Material shown below:
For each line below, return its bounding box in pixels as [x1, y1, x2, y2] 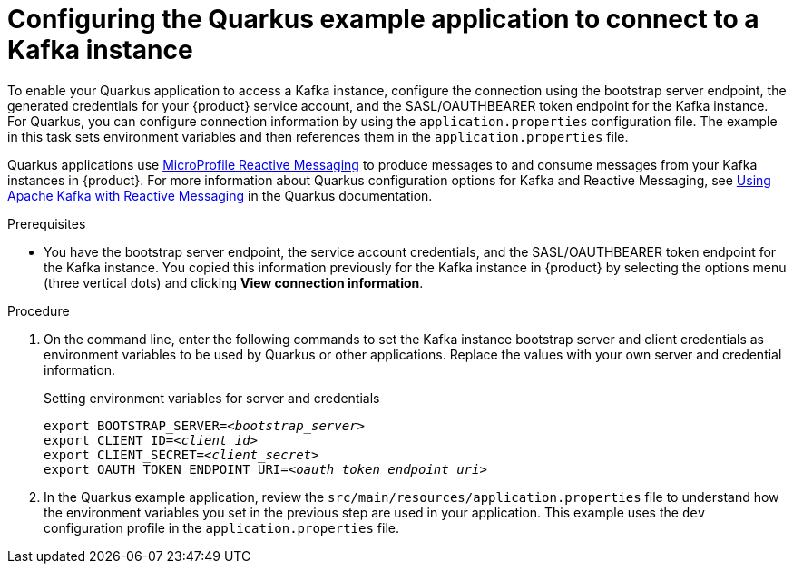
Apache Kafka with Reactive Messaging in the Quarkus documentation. [7, 187, 433, 203]
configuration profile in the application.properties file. [44, 519, 399, 536]
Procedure [7, 302, 70, 319]
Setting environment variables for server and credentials [44, 389, 380, 406]
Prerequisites [7, 215, 86, 231]
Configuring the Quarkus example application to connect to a [7, 4, 759, 34]
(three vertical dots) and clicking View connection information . [44, 274, 424, 290]
End of Material shown.
What the exercise asks: All preceding records should be duplicated verbatim, images excepted.

Exercise output:
For each line below, return its bounding box in pixels as [x1, y1, x2, y2] 
Apache Kafka with Reactive Messaging in the Quarkus documentation. [7, 187, 433, 203]
configuration profile in the application.properties file. [44, 519, 399, 536]
Procedure [7, 302, 70, 319]
Setting environment variables for server and credentials [44, 389, 380, 406]
Prerequisites [7, 215, 86, 231]
Configuring the Quarkus example application to connect to a [7, 4, 759, 34]
(three vertical dots) and clicking View connection information . [44, 274, 424, 290]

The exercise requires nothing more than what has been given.